Rate of painting = Rs. 20 per m^{2}

and total cost of curved surface area of cylindrical vessel = Rs. 2200

It means that inner curved surface area of cylindrical vessel = \(\frac{2200}{20}\) = 110 m^{2}

(ii) we know that curved surface ara of cylinder = 2πrh

⇒ 110 = 2 × \(\frac {22}{7}\) × r × 10

⇒ r = \(\frac{110 \times 7}{2 \times 22 \times 10}\) = 1.75 m

(iii) We know that volume of cylinder = πr^{2}h

= \(\frac {22}{7}\) × 1.75 × 1.75 × 10

= 96.25 m^{3}

Therefore, Capacity of the vessel = 96.25 m^{3} = 96.25 kl

(1 m^{3} = 1000 l =1 kl)

Question 6.

The capacity of a closed cylindrical vessel of height 1 m is 15.4 liters.
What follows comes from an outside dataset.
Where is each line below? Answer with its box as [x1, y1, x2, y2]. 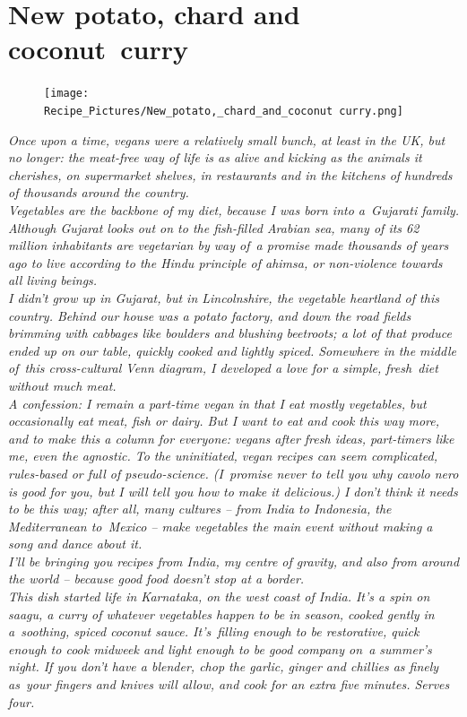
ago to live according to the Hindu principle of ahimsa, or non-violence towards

How many square meters of the metal sheet would be needed to make it?

Solution:

We have given that

Capacity of closed cylindrical vessel = 15.41 = \(\frac{15.4}{1000}\) m^{3}

and height of the cylindrical vessel = 1 m.

We know that,

volume of cylinder = πr^{2}h

⇒ \(\frac{15.4}{1000}\) = \(\frac {22}{7}\) × r^{2} × 1

⇒ r^{2} = 0.0049

⇒ r = 0.07m

Now, Total surface area of cylindrical vessel = 2πr(h + r)

= 2 × \(\frac {22}{7}\) × 0.07 (1 + 0.07)

= 0.4708 m^{2}

Therefore, a metal sheet would be needed to make the required cylinder is 0.4708 m^{2}.

Question 7.

A lead pencil consists of a cylinder of wood will a solid cylinder of graphite filled in the interior. The diameter of the pencil is 7 mm and the diameter of the graphite is 1 mm. If the length of the pencil is 14 cm, find the volume of the wood and that of the graphite.

Solution:

We have given that

Diameter of pencil = 7 mm

Radius of pencil = 3.5 mm

and height of pencil = 14 cm = 140 mm

Volume of pencil = πr^{2}h

= \(\frac {22}{7}\) × 3.5 × 3.5 × 140

= 5390 mm^{3}

Agian, we have

Diamter of lead = 1 mm

Radius of lead = 0.5 mm

and height of lead = 14 cm = 140 mm

Volume of lead = πr^{2}h

= \(\frac {22}{7}\) × 0.5 × 0.5 × 140

= 110 mm^{3}

Volume of graphite = 110 mm^{3} = 0.11 cm^{3}

and volume of wood = 5390 – 110

= 5280 mm^{3}

= 5.28 cm^{3}

Question 8.

A patient in a hospital is given soup daily in a cylindrical bowl of diameter 7 cm. If the bowl is filled with soup to a height of 4 cm, how much soup the hospital has to prepare daily to serve 250 patients?

Solution:

We have given that

Diameter of pencil = 7 mm

Radius of cylindrical bowl = 3.5 cm

and height of soup to serve = 4 cm.

Volume of soup to serve one patient = πr^{2}h

= \(\frac {22}{7}\) × 3.5 × 3.5 × 4

= 154 cm^{3}

Therefore, volume of soup to serve 250 patients are = 250 × 154

= 38500 cm^{3}.

= 38.5 litre.

Hence, Hospital has to prepare daily 38.5 litres of soup to serve 250 patients.